Collection entries
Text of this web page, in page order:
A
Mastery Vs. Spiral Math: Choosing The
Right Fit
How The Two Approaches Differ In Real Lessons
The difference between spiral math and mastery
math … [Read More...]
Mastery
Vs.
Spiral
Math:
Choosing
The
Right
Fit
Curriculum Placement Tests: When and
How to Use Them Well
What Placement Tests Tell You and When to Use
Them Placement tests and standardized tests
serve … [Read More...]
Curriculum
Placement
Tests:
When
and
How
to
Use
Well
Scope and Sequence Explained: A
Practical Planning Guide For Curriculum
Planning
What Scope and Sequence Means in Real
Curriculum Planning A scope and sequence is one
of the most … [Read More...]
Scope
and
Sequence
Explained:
...
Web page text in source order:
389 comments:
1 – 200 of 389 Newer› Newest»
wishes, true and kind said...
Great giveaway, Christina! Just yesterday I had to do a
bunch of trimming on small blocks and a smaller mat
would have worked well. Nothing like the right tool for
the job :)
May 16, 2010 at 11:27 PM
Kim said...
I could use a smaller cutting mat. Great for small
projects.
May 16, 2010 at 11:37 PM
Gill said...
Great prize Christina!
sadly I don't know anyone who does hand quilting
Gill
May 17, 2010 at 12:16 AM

| To do |
Report only how many lines in the entries above contain the string "Read".

| Task response |
3